In regards to objection 2: It is certainly true that with Pascal’s Wager alone you cannot arrive at an argument for the God of Christianity. But the fact remains, if the argument can succeed in persuading a person to simply theistic belief over atheism, then the leap to specific Christian belief is not nearly as great.

There also arises the question of what does it mean to “bet on God.” By betting on God, Pascal does not mean that you can make yourself believe. Salvation remains a work of the Spirit and not the will. Perhaps it is instructive to again quote here Pascal’s own understanding of any argument for God.

That is why those to whom God has given religious faith by moving their hearts are very fortunate, and feel quite legitimately convinced, but to those who do not have it we can only give such faith through reasoning, until God gives it by moving their heart, without which faith is only human and useless for salvation. (Pensees, 282)

What Pascal means by betting on God is that you can put yourself in situations that are more conducive to belief. For instance you can attend church, you can pray, and you can leave behind your present lifestyle. Putting yourself in those situations places you in a seemingly better position to be open to the working of the Spirit, though it is no guarantee of salvation.

And without faith it is impossible to please Him, for he who comes to God must believe that He is and that He is a rewarder of those who seek Him. (Hebrews 11:6, Italics mine)

We can be comforted in knowing that God rewards those who seek Him.

In regards to objection 3: While I certainly do not claim to have a complete understanding of statistics or the use of religious language claims, I see no reason why the phrase “the probability of God’s existence” should fail to make since simply because we cannot count the number of universes there are and how many of those universes have gods, or something along those lines (even if we could count the total number of universes in existences, the claim is still that there exists one God who is over all of them).

One of the more popular examples that statistics students bring to me is the infamous sock drawer. Questions read along the lines of: “You are getting ready for school and your sock drawer has four argyle socks, two polka-dotted socks, and one blue-striped sock (since you lost one).

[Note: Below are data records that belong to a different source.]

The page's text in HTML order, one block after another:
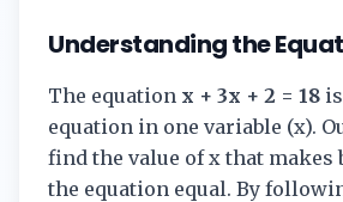
Understanding the
The equation x + 3x + 2 = 18
equation in one variable (x).
find the value of x that makes
the equation equal. By
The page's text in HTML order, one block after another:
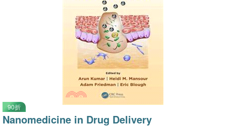
90折
Nanomedicine in Drug Delivery
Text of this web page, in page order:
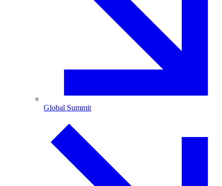
Global Summit
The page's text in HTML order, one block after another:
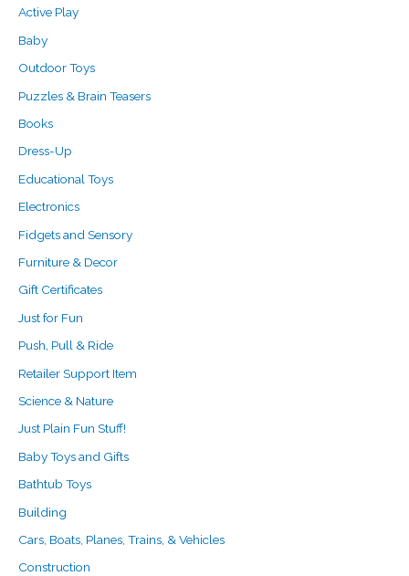
f
o
Active Play
Baby
Outdoor Toys
Puzzles & Brain Teasers
Books
Dress-Up
Educational Toys
Electronics
Fidgets and Sensory
Furniture & Decor
Gift Certificates
Just for Fun
Push, Pull & Ride
Retailer Support Item
Science & Nature
Just Plain Fun Stuff!
Baby Toys and Gifts
Bathtub Toys
Building
Cars, Boats, Planes, Trains, & Vehicles
Construction
c
e
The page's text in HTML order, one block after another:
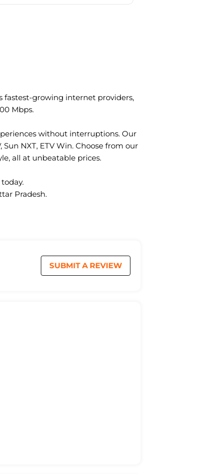
fastest-growing internet providers,
Mbps.
without interruptions. Our
NXT, ETV Win. Choose from our
all at unbeatable prices.
Pradesh.
SUBMIT A REVIEW
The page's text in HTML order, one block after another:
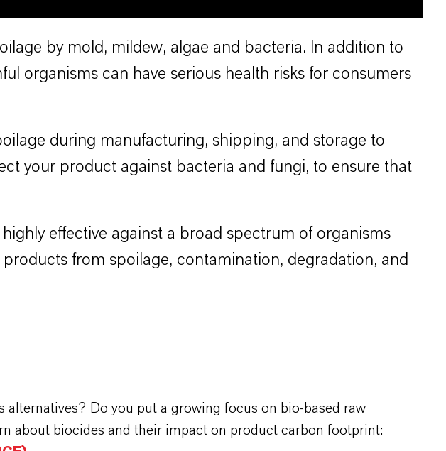
by mold, mildew, algae and bacteria. In addition to
organisms can have serious health risks for consumers
during manufacturing, shipping, and storage to
your product against bacteria and fungi, to ensure that
effective against a broad spectrum of organisms
from spoilage, contamination, degradation, and
alternatives? Do you put a growing focus on bio-based raw
about biocides and their impact on product carbon footprint:
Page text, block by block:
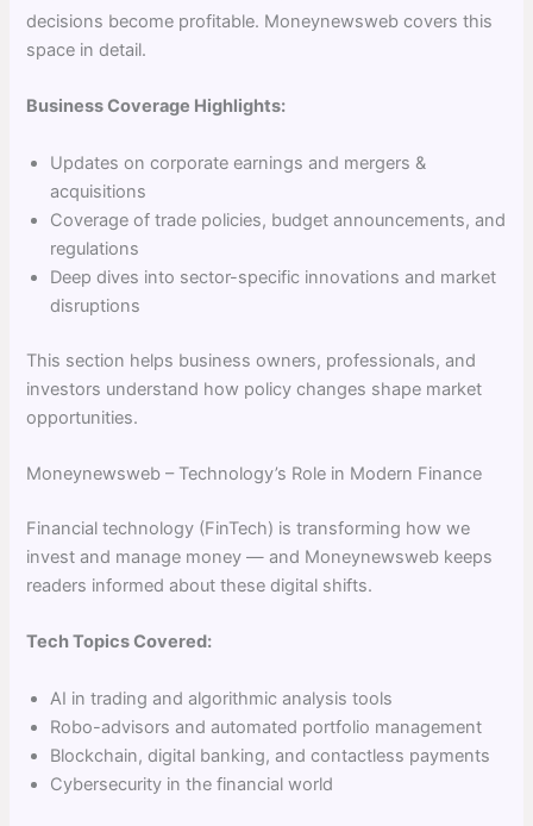
decisions become profitable. Moneynewsweb covers this
space in detail.
Business Coverage Highlights:
Updates on corporate earnings and mergers &
acquisitions
Coverage of trade policies, budget announcements, and
regulations
Deep dives into sector-specific innovations and market
disruptions
This section helps business owners, professionals, and
investors understand how policy changes shape market
opportunities.
Moneynewsweb – Technology’s Role in Modern Finance
Financial technology (FinTech) is transforming how we
invest and manage money — and Moneynewsweb keeps
readers informed about these digital shifts.
Tech Topics Covered:
AI in trading and algorithmic analysis tools
Robo-advisors and automated portfolio management
Blockchain, digital banking, and contactless payments
Cybersecurity in the financial world
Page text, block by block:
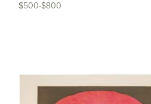
$500-$800
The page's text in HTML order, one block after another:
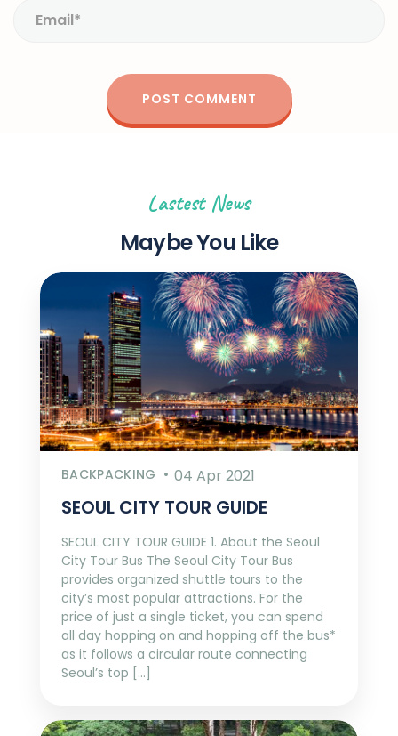
Lastest News
Maybe You Like
BACKPACKING 04 Apr 2021
SEOUL CITY TOUR GUIDE
SEOUL CITY TOUR GUIDE 1. About the Seoul
City Tour Bus The Seoul City Tour Bus
provides organized shuttle tours to the
city’s most popular attractions. For the
price of just a single ticket, you can spend
all day hopping on and hopping off the bus*
as it follows a circular route connecting
Seoul’s top […]
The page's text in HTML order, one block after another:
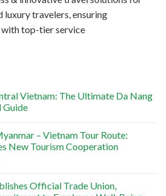
luxury travelers, ensuring
top-tier service
Vietnam: The Ultimate Da Nang
Guide
– Vietnam Tour Route:
New Tourism Cooperation
Official Trade Union,
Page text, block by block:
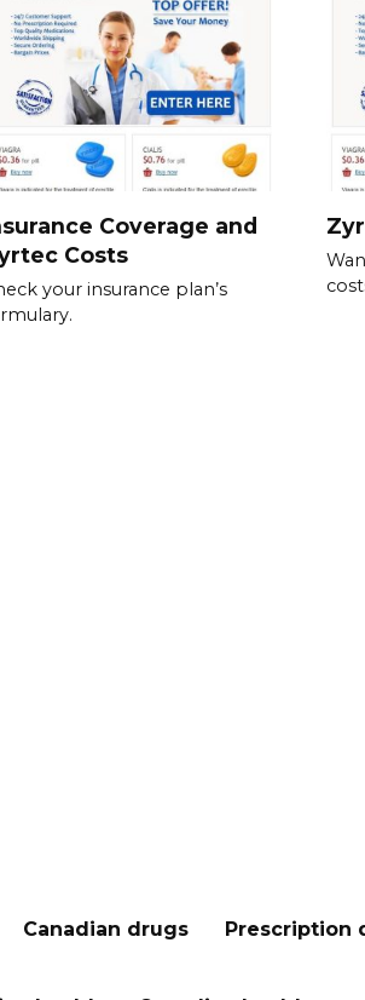
Coverage and
Costs
your insurance plan’s
Canadian drugs Prescription
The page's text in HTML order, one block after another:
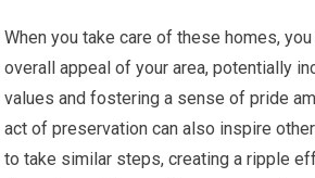
When you take care of these homes,
overall appeal of your area, potentially
values and fostering a sense of pride
act of preservation can also inspire
to take similar steps, creating a ripple
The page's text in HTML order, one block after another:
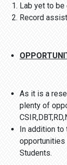
Lab yet to
Record
As it is a
plenty of
In addition to
opportunities
Students.
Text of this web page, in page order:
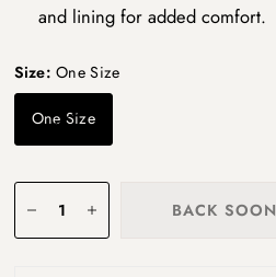
and lining for added comfort.
Size:One Size
One Size
BACK SOON
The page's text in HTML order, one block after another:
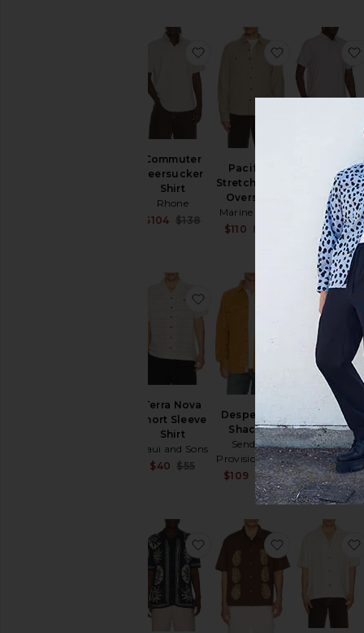
Commuter
Seersucker
Shirt
Rhone
Sale price:
$104
Previous price:
$138
favorite Commuter
Pacifica
Stretch Twill
Overshirt
Marine Layer
Sale price:
$110
Previous price:
$168
favorite
Pique Polo
Rhone
$88
Terra Nova
Short Sleeve
Shirt
Maui and Sons
Sale price:
$40
Previous price:
$55
favorite Terra Nova Short
Desperado
Shacket
Sendero
Provisions Co.
Sale price:
$109
Previous price:
$145
favorite
Ridge
Performance
Polo
Bad Birdie
$66 $94
favorite Knitted Jacquard
favorite
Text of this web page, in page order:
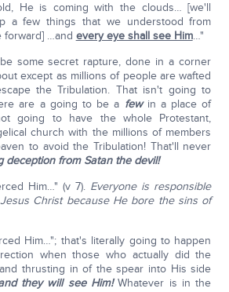
He is coming with the clouds… [we'll
a few things that we understood from
forward] …and every eye shall see Him…"
some secret rapture, done in a corner
except as millions of people are wafted
the Tribulation. That isn't going to
are a going to be a fewin a place of
going to have the whole Protestant,
church with the millions of members
to avoid the Tribulation! That'll never
deception from Satan the devil!
Him…" (v 7). Everyone is responsible
Christ because He bore the sins of
Him…"; that's literally going to happen
when those who actually did the
thrusting in of the spear into His side
they will see Him!Whatever is in the

What is the probability that you select two socks that match?”

If there was only sock in the drawer, would it be nonsensical to ask “what is the probability of one sock existing in the drawer?” I hardly think so. The probability is either 1 (meaning there is absolutely one sock in the drawer), or it is 0 (meaning there is absolutely not one sock in the drawer).

To extend the metaphor, it would seem that Paulos believes “the probability of God” does not make sense because we cannot open the drawer (on his view) to see if God is really there. Either God exists or He doesn’t (but He does), so the probability is either 1 or 0 (but it’s 1). So then, the phrase “the probability of God’s existence” seems to me to make perfect sense.

In Summary: While this post has certainly not been exhaustive in the treatment of the topic at hand (though those of you are still reading at this point may disagree), my critique of Paulos essentially boils down to this: Paulos’ critiques of Pascal’s Wager stem from a restatement of the argument that Pascal never originally intended. Pascal simply intended to demonstrate through sound mathematical reasoning that if you aren’t sure whether God exists or He doesn’t, it makes more sense for you to believe in Him than to not so believe.

I don’t fault Paulos for this approach. I simply offer it up as evidence that the presuppositions we bring to a subject (in this case Paulos’ atheism) always affect the way we reason through an argument.